🤖 AI Summary
In clinical survival analysis, integrating external risk models with local data containing novel covariates remains challenging for improving prediction performance.
Method: This paper proposes CARE (Combined Adaptive Risk Estimation), a convex-combination estimator that fuses an external risk estimator with kernel smoothing within a penalized partial likelihood framework in a reproducing kernel Hilbert space. The convex combination weight and regularization parameter are jointly selected via cross-validation.

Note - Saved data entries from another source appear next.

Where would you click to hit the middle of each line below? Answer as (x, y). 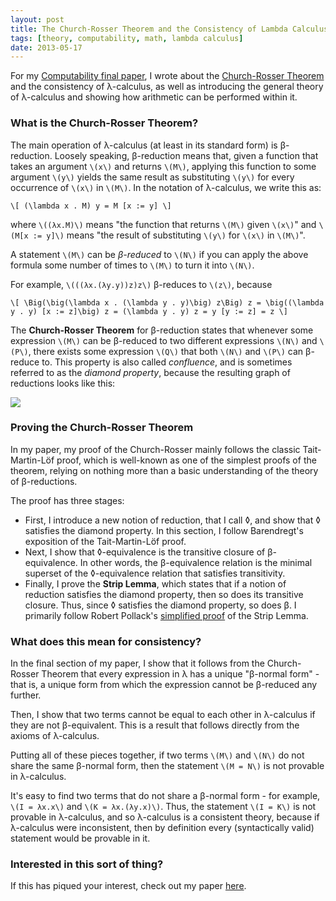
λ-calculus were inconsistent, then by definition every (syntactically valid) (162, 828)
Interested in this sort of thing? (87, 864)
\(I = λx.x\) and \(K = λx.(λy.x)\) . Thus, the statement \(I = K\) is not (163, 807)
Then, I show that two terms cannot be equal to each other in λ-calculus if (163, 715)
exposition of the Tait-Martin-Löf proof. (105, 541)
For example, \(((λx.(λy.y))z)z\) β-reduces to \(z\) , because (141, 284)
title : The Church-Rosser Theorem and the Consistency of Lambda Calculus (169, 29)
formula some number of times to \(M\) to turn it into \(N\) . (132, 265)
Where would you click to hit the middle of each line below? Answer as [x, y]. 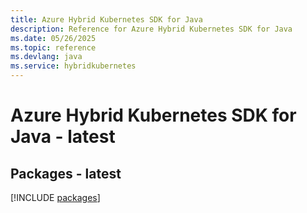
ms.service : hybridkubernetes [73, 66]
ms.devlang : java [46, 57]
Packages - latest [66, 173]
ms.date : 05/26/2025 [53, 38]
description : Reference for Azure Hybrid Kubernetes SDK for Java [151, 29]
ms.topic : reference [53, 47]
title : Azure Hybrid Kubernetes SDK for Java [106, 19]
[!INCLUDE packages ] [55, 197]
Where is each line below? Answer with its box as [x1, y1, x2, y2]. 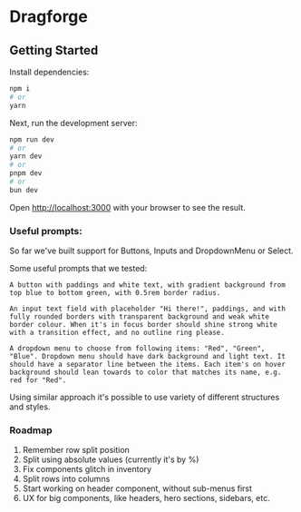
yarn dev [9, 152, 43, 161]
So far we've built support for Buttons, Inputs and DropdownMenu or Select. [9, 245, 294, 256]
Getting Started [9, 43, 99, 58]
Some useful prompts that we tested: [9, 263, 148, 274]
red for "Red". [9, 376, 67, 385]
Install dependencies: [9, 66, 90, 77]
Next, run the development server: [9, 117, 138, 128]
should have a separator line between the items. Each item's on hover [9, 360, 286, 369]
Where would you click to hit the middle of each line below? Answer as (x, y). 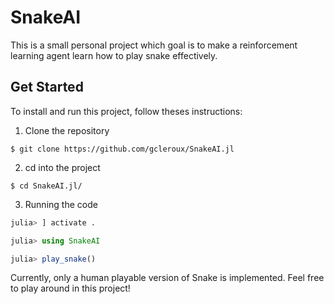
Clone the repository (67, 130)
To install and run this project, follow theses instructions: (126, 111)
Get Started (47, 87)
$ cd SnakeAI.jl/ (46, 186)
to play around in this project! (70, 288)
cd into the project (62, 167)
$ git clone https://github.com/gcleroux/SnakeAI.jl (122, 149)
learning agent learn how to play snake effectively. (114, 55)
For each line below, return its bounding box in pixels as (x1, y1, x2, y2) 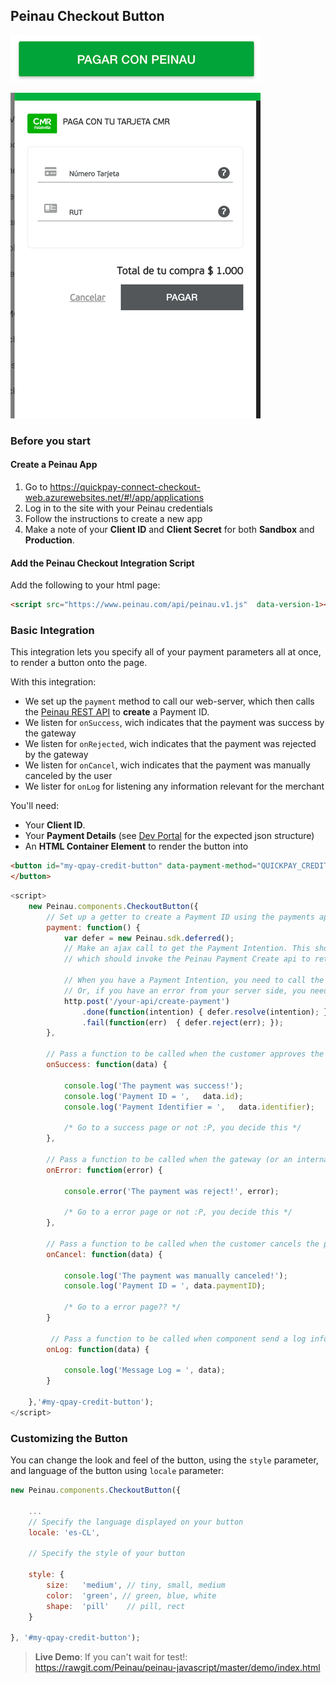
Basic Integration (10, 623, 95, 637)
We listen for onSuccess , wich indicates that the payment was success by (24, 717, 325, 729)
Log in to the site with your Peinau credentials (24, 502, 213, 514)
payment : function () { (46, 922, 141, 933)
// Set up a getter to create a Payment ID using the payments (46, 912, 315, 922)
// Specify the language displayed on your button (28, 1517, 244, 1527)
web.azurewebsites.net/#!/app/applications (24, 491, 205, 503)
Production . (24, 534, 75, 546)
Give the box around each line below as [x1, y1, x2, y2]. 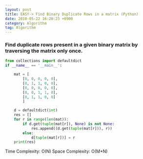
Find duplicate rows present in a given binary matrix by [5, 41, 138, 48]
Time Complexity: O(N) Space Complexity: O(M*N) [5, 148, 108, 154]
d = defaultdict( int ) [14, 108, 58, 113]
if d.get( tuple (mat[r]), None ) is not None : [22, 121, 115, 126]
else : [22, 130, 34, 136]
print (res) [14, 139, 36, 144]
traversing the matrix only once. [5, 47, 83, 54]
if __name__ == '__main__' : [5, 63, 62, 68]
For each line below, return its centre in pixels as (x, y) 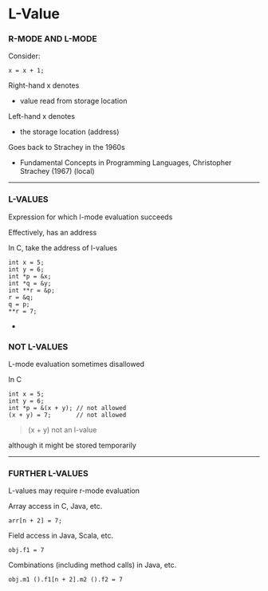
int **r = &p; (32, 290)
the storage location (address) (69, 132)
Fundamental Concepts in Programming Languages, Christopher (126, 163)
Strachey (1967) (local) (57, 171)
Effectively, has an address (53, 232)
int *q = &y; (30, 283)
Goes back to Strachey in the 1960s (67, 148)
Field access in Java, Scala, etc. (61, 536)

Contribution/Results: CARE achieves a convergence rate no slower than that of the optimal kernel estimator or the best-performing external model, as rigorously established theoretically. Extensive simulations and real-world cardiovascular disease data demonstrate that CARE significantly enhances predictive accuracy and out-of-sample generalization over competing methods. To facilitate reproducibility and adoption, the method is publicly released as an open-source Python package, *care-survival*.
📝 Abstract
Clinical risk prediction models are regularly updated as new data, often with additional covariates, become available. We propose CARE (Convex Aggregation of relative Risk Estimators) as a general approach for combining existing "external" estimators with a new data set in a time-to-event survival analysis setting. Our method initially employs the new data to fit a flexible family of reproducing kernel estimators via penalised partial likelihood maximisation. The final relative risk estimator is then constructed as a convex combination of the kernel and external estimators, with the convex combination coefficients and regularisation parameters selected using cross-validation. We establish high-probability bounds for the $L_2$-error of our proposed aggregated estimator, showing that it achieves a rate of convergence that is at least as good as both the optimal kernel estimator and the best external model. Empirical results from simulation studies align with the theoretical results, and we illustrate the improvements our methods provide for cardiovascular disease risk modelling. Our methodology is implemented in the Python package care-survival.